__Aim of the exercise__. Copy out, exactly as written, only the line containing "Poderoso, eléctrico, excitante." and the lines after it through the end of the records.

Dataset items
..............................

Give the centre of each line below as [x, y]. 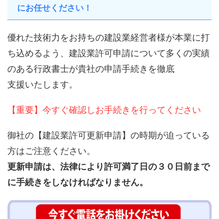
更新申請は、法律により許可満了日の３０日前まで [109, 166]
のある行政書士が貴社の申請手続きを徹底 [91, 69]
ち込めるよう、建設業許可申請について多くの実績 [109, 53]
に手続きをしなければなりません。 [78, 182]
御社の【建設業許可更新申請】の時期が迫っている [109, 135]
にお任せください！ [55, 8]
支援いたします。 [43, 84]
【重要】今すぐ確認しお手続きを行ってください [104, 110]
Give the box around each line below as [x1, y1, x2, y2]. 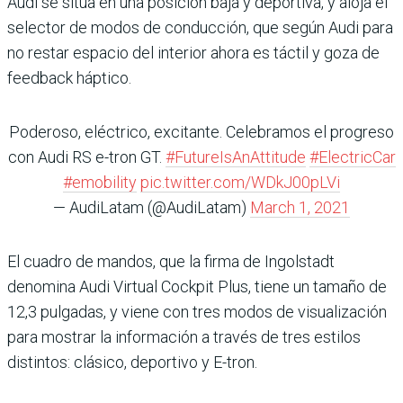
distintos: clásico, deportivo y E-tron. [7, 353, 257, 372]
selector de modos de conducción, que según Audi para [7, 18, 393, 38]
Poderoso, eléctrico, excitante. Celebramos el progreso [9, 122, 394, 142]
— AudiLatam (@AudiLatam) [53, 198, 250, 218]
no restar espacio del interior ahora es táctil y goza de [7, 43, 380, 63]
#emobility [63, 173, 137, 193]
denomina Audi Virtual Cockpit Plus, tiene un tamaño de [7, 277, 387, 297]
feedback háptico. [7, 68, 131, 88]

..............................

__Task response__.
Poderoso, eléctrico, excitante. Celebramos el progreso [9, 122, 394, 142]
— AudiLatam (@AudiLatam) [53, 198, 250, 218]
no restar espacio del interior ahora es táctil y goza de [7, 43, 380, 63]
#emobility [63, 173, 137, 193]
denomina Audi Virtual Cockpit Plus, tiene un tamaño de [7, 277, 387, 297]
feedback háptico. [7, 68, 131, 88]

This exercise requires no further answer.